So long as this is not a tactics thread on how to defeat THE Wraithlord, I will allow it to continue. Any plotting behind my modly back shall suffer the banhammer :threaten:


----------



## Dessel_Ordo (Jul 28, 2008)

I have to fight a different breed of wraithlords. My usual Eldar opponent has a low model count, but 2 wraitlords, one has twinf flamers and pf's and a pair of starcannons. the other is the same, but has a sword and a fist. these beasts are preceded by banshees and scorpions, and fire-based by reapers and 3 gardian squads with platforms. I can usually get 1 with my devs using 4 krak missiles per turn over 4 turns. when the second one hits, it takes whatever squad isnt already in cc. So, how do you beat Wraithlords when the battle starts on their terms? what is a counter-punch unit that could be kept in reserves without screwing yourself against the other eldar cc nasties?

If Vanguard werent so expensive, and the a unit nearby had a homing device, would HI work out?

what else is low profile enough to wait off to the side and assault into the combat, and sway it to a win in this situation?

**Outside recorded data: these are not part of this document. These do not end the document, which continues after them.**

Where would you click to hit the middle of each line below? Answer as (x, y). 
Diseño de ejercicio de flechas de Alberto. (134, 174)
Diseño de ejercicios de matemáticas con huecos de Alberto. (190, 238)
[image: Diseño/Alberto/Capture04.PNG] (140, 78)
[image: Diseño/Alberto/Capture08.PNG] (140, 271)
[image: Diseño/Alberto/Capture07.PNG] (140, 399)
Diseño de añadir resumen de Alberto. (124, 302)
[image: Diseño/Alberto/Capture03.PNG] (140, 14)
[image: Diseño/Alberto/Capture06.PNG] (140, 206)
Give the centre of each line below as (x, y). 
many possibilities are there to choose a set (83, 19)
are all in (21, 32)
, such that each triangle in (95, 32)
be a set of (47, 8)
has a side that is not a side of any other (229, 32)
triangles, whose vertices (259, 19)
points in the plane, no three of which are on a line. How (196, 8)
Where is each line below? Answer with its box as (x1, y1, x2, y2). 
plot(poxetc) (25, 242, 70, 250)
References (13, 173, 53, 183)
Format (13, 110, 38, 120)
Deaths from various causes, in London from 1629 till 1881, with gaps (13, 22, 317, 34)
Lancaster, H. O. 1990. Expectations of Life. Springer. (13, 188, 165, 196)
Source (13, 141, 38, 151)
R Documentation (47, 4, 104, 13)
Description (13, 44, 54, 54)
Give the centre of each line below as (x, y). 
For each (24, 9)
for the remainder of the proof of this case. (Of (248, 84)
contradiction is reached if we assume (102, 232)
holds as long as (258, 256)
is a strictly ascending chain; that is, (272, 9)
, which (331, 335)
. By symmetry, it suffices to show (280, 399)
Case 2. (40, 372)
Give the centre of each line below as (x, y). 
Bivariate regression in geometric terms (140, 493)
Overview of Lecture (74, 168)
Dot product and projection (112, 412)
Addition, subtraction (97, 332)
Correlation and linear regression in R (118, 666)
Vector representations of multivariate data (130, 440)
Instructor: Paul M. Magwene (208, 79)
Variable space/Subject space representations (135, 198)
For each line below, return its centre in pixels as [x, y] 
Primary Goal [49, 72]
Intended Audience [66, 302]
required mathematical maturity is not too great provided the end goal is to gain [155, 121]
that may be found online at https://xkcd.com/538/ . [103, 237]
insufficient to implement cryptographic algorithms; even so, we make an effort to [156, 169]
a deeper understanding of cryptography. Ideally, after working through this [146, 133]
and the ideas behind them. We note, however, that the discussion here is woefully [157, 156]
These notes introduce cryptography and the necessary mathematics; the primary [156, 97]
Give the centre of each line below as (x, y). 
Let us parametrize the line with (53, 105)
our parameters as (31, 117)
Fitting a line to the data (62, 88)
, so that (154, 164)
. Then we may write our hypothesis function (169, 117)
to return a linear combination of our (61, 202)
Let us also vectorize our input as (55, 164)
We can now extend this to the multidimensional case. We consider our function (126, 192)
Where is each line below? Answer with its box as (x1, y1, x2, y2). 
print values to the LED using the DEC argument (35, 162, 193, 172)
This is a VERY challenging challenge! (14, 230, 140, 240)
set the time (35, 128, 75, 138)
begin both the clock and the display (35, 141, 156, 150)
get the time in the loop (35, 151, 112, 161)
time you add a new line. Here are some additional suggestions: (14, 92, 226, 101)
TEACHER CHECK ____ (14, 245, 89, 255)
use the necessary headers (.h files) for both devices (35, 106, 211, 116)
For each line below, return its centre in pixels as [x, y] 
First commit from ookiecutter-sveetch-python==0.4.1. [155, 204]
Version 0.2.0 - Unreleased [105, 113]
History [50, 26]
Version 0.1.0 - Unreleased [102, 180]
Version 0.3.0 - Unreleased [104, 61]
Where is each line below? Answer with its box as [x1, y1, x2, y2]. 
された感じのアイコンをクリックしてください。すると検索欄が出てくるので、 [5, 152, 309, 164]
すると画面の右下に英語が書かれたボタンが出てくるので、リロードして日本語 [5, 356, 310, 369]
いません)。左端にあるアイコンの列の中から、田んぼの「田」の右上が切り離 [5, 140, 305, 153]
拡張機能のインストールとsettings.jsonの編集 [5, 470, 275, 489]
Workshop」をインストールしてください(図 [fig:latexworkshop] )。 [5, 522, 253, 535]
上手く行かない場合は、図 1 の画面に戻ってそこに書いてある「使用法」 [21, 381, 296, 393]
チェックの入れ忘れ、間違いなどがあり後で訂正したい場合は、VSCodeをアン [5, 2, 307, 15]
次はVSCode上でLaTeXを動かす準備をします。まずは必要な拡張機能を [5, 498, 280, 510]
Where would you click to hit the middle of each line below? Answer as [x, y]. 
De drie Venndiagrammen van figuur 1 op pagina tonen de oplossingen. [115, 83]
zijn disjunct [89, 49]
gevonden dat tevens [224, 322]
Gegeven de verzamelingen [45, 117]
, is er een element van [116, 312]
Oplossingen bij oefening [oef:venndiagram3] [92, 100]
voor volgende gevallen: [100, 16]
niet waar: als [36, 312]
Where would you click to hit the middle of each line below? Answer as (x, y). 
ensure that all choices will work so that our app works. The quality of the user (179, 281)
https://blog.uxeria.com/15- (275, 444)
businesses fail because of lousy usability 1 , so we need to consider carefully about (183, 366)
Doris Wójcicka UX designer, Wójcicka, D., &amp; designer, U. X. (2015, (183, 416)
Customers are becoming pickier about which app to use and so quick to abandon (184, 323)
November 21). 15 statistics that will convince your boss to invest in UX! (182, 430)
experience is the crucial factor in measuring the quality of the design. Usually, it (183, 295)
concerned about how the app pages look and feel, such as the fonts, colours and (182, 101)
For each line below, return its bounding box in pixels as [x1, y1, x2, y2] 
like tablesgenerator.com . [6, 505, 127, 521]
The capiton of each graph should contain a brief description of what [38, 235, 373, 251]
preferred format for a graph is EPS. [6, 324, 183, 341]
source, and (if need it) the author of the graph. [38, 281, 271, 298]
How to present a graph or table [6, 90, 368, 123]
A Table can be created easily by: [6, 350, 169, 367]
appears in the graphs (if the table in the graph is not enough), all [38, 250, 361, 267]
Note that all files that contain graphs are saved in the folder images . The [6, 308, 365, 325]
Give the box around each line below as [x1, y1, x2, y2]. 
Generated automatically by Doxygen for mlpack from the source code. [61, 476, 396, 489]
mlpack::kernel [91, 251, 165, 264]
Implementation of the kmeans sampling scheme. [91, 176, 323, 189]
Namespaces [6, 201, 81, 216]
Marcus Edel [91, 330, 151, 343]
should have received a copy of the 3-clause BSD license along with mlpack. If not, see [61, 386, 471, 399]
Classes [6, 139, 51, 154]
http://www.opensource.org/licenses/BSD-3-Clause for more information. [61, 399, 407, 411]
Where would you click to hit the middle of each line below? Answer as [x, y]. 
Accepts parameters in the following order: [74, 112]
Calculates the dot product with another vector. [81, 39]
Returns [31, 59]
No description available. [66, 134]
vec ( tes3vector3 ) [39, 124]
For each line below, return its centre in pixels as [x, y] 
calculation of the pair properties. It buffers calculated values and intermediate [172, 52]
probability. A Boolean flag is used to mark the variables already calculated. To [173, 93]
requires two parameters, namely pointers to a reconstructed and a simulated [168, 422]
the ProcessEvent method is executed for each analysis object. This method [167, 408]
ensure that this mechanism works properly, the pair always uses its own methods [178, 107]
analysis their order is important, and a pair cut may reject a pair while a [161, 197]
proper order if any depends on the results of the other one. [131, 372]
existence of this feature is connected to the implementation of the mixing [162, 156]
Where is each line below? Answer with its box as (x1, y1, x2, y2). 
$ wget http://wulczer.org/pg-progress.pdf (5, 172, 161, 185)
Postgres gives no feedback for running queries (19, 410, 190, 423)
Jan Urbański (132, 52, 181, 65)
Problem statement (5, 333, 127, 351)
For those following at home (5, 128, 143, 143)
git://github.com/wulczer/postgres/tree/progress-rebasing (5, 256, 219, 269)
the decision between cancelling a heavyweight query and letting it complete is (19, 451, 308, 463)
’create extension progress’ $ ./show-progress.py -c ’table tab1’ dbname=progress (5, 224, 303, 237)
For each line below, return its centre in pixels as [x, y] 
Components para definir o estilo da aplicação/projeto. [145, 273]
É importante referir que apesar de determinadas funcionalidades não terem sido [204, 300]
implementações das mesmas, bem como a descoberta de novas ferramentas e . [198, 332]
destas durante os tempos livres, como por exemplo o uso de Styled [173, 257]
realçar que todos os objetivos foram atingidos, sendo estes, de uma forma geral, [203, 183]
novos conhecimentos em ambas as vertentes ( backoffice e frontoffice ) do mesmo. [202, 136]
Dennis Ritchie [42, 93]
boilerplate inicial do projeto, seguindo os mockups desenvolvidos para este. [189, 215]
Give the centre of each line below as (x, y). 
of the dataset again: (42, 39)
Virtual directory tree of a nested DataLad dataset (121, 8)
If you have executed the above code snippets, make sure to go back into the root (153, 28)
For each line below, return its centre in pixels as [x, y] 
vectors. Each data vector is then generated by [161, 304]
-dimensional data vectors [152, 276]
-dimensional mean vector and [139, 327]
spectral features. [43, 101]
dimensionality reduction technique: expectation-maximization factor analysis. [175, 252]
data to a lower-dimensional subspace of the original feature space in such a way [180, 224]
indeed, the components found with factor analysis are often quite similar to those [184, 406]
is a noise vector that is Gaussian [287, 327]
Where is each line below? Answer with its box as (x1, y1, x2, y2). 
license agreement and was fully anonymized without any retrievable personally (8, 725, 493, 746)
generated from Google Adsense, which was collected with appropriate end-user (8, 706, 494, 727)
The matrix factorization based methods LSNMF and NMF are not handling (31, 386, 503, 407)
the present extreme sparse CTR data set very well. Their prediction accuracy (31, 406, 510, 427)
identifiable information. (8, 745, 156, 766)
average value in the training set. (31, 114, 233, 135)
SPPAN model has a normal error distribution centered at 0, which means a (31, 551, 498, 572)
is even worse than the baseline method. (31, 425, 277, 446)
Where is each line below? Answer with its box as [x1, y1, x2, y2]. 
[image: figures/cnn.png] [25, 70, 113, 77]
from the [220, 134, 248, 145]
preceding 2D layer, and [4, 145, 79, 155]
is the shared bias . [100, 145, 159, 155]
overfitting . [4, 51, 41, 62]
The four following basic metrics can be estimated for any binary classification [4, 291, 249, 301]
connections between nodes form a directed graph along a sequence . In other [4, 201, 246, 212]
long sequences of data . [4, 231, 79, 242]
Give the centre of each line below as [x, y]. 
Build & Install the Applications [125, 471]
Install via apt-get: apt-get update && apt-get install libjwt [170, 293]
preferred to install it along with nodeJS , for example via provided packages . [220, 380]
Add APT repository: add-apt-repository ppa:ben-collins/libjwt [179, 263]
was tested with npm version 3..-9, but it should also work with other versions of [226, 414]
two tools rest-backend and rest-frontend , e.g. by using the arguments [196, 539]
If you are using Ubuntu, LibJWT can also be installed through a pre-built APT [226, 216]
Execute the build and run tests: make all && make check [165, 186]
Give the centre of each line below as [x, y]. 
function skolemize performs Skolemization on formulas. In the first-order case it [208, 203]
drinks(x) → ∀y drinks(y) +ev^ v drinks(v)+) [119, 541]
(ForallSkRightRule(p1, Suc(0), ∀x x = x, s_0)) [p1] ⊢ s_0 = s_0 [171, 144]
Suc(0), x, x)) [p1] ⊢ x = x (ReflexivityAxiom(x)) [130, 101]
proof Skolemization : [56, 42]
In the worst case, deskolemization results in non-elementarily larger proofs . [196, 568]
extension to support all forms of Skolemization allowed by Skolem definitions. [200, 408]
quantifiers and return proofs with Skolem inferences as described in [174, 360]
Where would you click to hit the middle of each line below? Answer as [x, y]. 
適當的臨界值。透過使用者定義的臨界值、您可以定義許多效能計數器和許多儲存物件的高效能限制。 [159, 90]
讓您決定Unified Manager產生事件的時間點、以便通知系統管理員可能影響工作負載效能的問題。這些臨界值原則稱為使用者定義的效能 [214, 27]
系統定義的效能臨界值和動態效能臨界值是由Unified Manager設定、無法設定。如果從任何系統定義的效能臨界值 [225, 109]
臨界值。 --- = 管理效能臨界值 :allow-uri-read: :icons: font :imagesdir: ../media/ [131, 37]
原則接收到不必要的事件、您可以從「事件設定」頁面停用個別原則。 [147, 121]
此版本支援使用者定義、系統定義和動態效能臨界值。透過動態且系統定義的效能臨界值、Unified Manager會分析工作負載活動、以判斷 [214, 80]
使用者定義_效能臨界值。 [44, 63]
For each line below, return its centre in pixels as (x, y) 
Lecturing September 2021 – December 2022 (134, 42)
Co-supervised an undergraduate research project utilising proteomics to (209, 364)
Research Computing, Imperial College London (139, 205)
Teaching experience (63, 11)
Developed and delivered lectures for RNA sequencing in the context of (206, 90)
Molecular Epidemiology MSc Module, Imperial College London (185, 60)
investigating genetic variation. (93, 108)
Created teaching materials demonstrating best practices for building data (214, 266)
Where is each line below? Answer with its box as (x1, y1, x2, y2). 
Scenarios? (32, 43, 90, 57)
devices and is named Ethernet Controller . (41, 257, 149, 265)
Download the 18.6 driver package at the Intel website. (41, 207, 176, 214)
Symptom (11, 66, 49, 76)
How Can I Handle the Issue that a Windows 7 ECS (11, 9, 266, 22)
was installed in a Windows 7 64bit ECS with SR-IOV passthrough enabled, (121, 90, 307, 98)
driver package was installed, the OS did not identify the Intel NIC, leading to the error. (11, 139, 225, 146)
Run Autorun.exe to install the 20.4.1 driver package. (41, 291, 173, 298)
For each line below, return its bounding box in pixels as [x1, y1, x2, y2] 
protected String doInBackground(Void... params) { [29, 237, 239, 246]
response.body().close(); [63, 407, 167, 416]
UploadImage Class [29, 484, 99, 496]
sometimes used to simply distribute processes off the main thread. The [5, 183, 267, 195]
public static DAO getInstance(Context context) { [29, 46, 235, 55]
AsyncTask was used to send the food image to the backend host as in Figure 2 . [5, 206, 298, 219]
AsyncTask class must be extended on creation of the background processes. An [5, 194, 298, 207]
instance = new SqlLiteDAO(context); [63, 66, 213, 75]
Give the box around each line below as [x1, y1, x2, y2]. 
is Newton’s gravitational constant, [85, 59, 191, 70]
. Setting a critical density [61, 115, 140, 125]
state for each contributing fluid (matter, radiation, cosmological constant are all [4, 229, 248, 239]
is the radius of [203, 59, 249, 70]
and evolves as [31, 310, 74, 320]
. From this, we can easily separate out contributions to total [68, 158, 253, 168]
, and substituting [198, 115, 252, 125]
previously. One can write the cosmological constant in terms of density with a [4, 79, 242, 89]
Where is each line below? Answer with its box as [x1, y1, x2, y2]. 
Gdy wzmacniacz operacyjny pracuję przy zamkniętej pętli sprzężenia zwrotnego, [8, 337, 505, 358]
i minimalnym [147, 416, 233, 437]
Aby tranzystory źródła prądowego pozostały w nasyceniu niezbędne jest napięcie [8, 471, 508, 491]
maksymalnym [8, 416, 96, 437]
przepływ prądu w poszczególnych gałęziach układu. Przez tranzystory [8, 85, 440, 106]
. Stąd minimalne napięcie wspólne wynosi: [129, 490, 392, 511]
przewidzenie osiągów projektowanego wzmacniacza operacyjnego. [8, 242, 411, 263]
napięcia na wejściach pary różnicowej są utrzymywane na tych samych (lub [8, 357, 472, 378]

Perhaps a Chapter Masters Orbital Bombardment right away on turn 1, if the Wraitlord(s) are in a large clump of the army?


----------



## TurtleTide (Oct 19, 2008)

well galahad seeing as you collect space marines, what about a lascannon?


----------



## Katie Drake (Nov 28, 2007)

Dessel_Ordo said:


> If Vanguard werent so expensive, and the a unit nearby had a homing device, would HI work out?


Unlikely. It'd be easier to just take a unit with of Vanguard in a Rhino (to protect them from anti-infantry weapons) and then move to intercept the Wraithlords. It's more reliable than hoping to succeed on your Reserve Roll. While your idea could work, it's just not quite as reliable as other ideas.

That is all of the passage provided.